這一日,劉策就賴著不走,用過午膳才被劉隱轟出去,臨走時,還嚷著說明日要過來。
劉隱不置可否,應該就算是默許了。
清溪郡主也在王府用了午膳,等未時太陽沒那麼毒了才告辭。
一直送清溪到外院,傾君依然一副依依不捨的樣子。
“夫人留步,改日我再過來。”清溪笑道,挽起傾君的手。
“常來走走,我一個人在府中也是無趣。”傾君輕輕拍了拍清溪的手,顯得更加親暱。看清溪那一臉興奮,傾君猜她是要把劉策回來的事告訴殷夜如。
清溪十分感念傾君對她的真心,可到底還是要走的。
於是,傾君只得回去花行院。
她一路送到外院,並非出自假意,她倒是真的感激清溪對她的惦念、關切。可之所以如此不捨,是因為不想單獨面對劉隱,這種想逃避的強烈願望,連她自己都沒料。
從早上那不經意的一次對視,傾君便有心躲著劉隱。
她心裡牴觸。
回到21世紀,始終是她最大的願望,而劉隱雖然美好,王府的日子雖然滋潤,可傾君總覺得這些不屬於她。
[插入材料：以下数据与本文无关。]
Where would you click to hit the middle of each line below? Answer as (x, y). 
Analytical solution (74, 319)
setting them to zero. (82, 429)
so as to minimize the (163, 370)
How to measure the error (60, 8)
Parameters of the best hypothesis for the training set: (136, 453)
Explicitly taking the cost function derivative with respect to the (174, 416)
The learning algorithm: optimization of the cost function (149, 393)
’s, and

尤其是那個劉隱,傾君對他雖也花痴過,甚至多少有些動心,到底還是害怕居多。
即便他對自己有興趣,可能也是因為她有些不一樣吧?可那些與眾不同之處,實在算不上好處。不說她之前擼袖子撞他,半夜跳河,單說方才她舉著個帕子卻笑得囂張,就不是王爺的佳偶。
那麼這點不一樣,跟漫長的日子比起來,就顯得虛無且渺小了。
何況她還只是個侍妾,回頭他弄個或嚴苛或悍妒或跋扈的正妃回來,她不得讓人吃到骨頭渣子都不剩?
坐在花行院的亭子裡釣魚,想到那些內宅的兇殘婦人,傾君不禁打了個哆嗦,手中魚竿隨之一抖,水裡的魚餌也是微微一顫,眼瞧著一條慢慢遊過來的紅鯉魚被驚到,擺著尾巴又遊開了。
“冷了?”
劉隱的聲音忽然在身後響起,聽著很近。
傾君並沒覺得意外。
送走清溪後她本想回屋裡歇一會兒,和為了她走失哭紅眼睛的疏英、煙柳說說話,結果他忽然說要到凌波亭裡釣魚。她想好好活著,並不敢絲毫違拗,也不想主動提要求而引起他的注意,便順從地出來釣魚。
哪想到他讓她釣,而他坐在她身後喝茶看書。
說是看書,傾君總覺得他其實在看她。
果不其然,才剛打了個冷顫,他就知道了。
冷麼?
並沒有,可自己那一哆嗦若不是因為冷,好像也找不出其他什麼合理藉口。幸好這亭子建在水上,風確實不小。
於是輕聲道:“有點。”
劉隱只當是真的,一時關心則亂,伸手就要解外袍給她披上,手觸到腰帶時,他才發現自己變傻了。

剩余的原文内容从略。